In most cases, pain from surgical procedures—especially outpatient procedures—can be managed effectively without opioids or with up to 100 MME total supply of low-dose, short-acting opioids. However some surgical procedures and traumatic injuries require greater pain management, because of an expectation of increased tissue damage and subsequent inflammatory response. This may include, but is not limited to, procedures and injuries that require more than a 48-hour hospital stay. Experts agreed that up to 200 MME total is an appropriate opioid dose for prescribing in the 7 days post-surgery for most surgical procedures.
The MN Health Collaborative is a partnership between major Minnesota health care organizations and the Institute for Clinical Systems Improvement. The collaborative developed procedure-specific, patient-centric postoperative opioid prescribing recommendations to help prevent under- or over-prescribing of opioids. The MN Collaborative Call to Action: Adult Opioid Postoperative Prescribing report was released in October 2018 and will be updated periodically.
Acute oral pain
Patients presenting with acute oral or facial pain require adequate pain management.
If a patient presents in pain in a medical facility or hospital with no dentist available, the treating provider should use an appropriate non-opioid medication for pain management prior to diagnosis and treatment for the underlying source of pain.
Non-dental providers should not prescribe an opioid without examination and diagnosis of the underlying reasons for the oral or facial pain.
Opioids can mask pain and allow the patient to ignore an underlying serious dental problem, such as an abscess.
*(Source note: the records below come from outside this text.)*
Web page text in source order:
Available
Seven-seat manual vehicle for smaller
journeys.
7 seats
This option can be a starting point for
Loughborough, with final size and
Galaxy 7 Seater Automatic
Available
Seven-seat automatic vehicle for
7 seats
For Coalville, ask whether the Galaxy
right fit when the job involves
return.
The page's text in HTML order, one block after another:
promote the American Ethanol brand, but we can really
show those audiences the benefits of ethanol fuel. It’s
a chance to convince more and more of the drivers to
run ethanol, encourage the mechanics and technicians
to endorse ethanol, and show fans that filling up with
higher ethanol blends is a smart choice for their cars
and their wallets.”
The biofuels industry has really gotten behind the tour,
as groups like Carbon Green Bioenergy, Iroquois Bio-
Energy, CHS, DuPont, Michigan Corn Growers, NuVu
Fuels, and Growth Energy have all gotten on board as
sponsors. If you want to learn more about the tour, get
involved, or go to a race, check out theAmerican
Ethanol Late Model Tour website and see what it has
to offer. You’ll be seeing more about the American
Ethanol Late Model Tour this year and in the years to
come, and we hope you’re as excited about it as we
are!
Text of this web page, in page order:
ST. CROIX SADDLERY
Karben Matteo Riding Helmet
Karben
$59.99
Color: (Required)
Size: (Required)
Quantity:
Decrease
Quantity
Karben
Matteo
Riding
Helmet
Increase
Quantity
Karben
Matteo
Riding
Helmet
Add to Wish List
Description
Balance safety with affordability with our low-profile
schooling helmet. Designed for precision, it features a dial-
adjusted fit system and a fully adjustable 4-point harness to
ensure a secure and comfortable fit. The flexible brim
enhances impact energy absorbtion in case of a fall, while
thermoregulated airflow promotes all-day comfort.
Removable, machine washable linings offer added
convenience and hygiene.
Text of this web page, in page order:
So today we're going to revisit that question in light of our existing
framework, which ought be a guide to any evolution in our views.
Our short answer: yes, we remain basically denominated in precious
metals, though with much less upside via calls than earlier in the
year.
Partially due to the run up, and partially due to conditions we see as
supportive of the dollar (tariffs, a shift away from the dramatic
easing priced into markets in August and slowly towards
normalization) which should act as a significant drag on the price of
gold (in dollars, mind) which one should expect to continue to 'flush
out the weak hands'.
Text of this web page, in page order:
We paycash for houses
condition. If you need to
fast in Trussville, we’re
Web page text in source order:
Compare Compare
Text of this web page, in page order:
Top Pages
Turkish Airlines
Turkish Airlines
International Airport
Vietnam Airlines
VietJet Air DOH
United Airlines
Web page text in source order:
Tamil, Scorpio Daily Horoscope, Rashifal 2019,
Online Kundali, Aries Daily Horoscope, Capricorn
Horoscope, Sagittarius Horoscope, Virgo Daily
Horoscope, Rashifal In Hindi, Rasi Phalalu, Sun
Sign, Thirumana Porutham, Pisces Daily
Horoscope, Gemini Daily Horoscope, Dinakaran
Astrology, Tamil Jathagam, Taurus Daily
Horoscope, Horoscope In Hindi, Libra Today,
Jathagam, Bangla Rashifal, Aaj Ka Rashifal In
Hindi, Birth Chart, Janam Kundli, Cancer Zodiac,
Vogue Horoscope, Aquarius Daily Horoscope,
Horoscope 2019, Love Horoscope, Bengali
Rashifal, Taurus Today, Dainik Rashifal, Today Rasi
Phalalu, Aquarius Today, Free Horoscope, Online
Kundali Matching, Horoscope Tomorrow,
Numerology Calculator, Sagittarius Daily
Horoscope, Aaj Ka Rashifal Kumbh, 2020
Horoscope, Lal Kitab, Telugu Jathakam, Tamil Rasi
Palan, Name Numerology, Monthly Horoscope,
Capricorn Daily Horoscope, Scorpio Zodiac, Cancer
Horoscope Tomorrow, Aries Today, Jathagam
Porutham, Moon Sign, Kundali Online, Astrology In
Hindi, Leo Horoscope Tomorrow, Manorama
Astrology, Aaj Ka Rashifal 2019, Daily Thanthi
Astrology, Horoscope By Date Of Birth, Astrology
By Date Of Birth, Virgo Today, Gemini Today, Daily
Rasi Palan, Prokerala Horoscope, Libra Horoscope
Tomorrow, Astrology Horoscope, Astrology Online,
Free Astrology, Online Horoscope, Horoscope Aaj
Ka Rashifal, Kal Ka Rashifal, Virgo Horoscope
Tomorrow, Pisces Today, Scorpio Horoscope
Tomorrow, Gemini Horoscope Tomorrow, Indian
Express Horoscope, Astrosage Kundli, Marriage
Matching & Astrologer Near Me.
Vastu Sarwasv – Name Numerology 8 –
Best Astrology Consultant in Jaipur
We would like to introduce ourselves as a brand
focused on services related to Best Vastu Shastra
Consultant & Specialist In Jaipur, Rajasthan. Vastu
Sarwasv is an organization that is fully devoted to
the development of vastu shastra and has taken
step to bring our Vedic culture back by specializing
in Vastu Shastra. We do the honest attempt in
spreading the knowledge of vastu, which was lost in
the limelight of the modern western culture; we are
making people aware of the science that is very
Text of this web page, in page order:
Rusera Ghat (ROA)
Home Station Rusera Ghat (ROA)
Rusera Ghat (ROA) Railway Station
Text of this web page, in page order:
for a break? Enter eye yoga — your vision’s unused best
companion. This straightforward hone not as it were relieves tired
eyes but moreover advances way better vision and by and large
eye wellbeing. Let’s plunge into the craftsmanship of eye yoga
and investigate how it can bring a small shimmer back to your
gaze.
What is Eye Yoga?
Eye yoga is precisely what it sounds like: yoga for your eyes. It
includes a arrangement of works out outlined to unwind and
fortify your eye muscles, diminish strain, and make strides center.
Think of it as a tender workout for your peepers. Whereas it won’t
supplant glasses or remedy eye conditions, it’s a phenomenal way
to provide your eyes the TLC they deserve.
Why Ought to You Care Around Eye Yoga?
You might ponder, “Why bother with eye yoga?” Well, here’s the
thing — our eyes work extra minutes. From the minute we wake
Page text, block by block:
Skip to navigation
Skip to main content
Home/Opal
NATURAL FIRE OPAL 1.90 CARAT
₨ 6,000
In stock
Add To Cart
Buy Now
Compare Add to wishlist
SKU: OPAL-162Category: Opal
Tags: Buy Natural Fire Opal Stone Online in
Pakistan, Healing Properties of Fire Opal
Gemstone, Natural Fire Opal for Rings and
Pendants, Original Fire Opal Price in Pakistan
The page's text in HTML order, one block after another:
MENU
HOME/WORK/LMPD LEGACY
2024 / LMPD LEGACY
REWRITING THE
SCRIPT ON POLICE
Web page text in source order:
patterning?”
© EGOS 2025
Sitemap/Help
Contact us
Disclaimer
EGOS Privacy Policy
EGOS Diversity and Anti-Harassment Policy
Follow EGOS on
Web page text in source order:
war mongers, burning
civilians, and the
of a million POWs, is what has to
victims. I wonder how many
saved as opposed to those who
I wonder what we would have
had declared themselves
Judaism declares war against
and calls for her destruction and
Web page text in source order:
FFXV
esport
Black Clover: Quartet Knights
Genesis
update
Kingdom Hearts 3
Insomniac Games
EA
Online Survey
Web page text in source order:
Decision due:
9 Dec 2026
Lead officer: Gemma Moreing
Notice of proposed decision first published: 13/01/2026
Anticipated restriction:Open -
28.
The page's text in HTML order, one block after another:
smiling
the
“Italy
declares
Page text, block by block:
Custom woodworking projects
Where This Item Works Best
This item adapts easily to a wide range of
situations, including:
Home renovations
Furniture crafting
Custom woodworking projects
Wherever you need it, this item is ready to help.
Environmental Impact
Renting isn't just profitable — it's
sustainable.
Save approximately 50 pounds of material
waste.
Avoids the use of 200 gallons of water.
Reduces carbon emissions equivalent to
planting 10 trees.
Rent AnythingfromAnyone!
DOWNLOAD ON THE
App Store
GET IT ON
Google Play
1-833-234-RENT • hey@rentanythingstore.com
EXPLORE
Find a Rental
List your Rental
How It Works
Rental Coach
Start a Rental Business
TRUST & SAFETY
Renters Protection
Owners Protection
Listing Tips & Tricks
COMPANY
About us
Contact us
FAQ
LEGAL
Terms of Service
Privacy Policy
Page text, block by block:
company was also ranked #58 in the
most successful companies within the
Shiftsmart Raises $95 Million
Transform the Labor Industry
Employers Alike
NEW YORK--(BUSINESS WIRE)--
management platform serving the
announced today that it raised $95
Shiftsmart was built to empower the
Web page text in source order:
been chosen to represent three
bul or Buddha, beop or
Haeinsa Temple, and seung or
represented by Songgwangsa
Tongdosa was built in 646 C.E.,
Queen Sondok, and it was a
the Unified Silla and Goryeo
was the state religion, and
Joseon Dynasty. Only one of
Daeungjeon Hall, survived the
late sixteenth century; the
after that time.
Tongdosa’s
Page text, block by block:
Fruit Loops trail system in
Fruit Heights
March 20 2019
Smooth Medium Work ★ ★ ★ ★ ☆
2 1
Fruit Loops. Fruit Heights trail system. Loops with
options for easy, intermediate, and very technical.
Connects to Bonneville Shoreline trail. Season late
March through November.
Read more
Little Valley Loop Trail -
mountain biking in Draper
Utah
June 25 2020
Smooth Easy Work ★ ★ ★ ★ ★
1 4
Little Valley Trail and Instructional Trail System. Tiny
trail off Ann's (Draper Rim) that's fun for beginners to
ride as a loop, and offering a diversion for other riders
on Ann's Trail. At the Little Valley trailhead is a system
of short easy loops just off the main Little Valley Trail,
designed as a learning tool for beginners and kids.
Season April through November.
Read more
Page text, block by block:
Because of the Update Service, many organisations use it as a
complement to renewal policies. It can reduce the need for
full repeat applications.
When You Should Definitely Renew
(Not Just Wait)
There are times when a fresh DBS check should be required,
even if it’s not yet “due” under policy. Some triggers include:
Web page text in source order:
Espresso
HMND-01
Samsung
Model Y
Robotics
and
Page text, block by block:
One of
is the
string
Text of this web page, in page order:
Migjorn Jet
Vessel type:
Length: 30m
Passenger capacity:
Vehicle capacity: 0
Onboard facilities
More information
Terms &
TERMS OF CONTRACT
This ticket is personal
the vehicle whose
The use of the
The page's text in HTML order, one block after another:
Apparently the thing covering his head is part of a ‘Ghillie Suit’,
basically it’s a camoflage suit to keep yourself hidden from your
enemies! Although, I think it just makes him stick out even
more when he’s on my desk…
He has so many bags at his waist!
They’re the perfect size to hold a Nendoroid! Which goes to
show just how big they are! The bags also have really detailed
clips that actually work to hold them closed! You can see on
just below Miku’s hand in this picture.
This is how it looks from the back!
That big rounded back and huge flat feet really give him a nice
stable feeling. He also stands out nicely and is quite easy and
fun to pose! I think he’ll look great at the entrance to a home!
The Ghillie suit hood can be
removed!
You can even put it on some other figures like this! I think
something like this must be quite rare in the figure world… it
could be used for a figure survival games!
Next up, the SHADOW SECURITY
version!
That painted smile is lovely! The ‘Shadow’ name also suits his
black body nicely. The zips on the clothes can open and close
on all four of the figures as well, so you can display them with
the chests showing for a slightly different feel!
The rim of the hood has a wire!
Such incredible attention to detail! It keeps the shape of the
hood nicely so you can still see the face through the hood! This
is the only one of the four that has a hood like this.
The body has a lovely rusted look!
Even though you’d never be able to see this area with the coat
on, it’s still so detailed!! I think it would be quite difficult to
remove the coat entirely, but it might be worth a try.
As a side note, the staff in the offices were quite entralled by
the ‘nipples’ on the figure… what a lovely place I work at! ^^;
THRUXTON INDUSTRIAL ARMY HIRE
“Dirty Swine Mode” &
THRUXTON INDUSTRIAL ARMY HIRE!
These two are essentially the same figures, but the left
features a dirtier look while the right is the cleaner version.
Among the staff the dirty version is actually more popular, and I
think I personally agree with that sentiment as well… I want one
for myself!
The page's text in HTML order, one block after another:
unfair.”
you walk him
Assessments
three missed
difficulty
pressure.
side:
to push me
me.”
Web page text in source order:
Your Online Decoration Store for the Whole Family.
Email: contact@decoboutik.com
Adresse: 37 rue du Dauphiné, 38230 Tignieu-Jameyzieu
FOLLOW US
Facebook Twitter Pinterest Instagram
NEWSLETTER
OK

Diagnosis should include appropriate tests and x-rays. Refer the patient to a dental provider and assist with access to follow-up when possible.
Acute pain in patients receiving chronic opioid analgesic therapy (COAT)
Prescribing opioid analgesia for acute pain requires additional consideration when the patient is on chronic opioid analgesic therapy (COAT), has a history of substance use disorder or an active substance use disorder. Providers should treat patients with extreme caution, appropriately balancing the need to relieve severe acute pain caused by an injury or surgical procedure and the need to prevent opioid-related harm. It is the expert opinion of the work group that individuals with acute pain generated by an objectively identifiable injury should be treated under the same dosage and duration guidelines. Greater caution should be employed when the patient does not have an objectively, identifiable new injury and providers should treat pain with non-opioid and non-pharmacologic therapies.
Effective management of acute, postoperative pain in opioid-tolerant patients may require additional education and resources. It is important to effectively manage acute, postoperative pain and opioid-tolerant patients should receive no less treatment than opioid-naïve patients. For opioid-tolerant patents taking up to 90 MME/day, the standard postoperative dose and duration recommendations apply. Postoperative pain management for patients taking over 90 MME/day should involve the prescriber of chronic opioid therapy, pain specialists, anesthesiology and psychologists.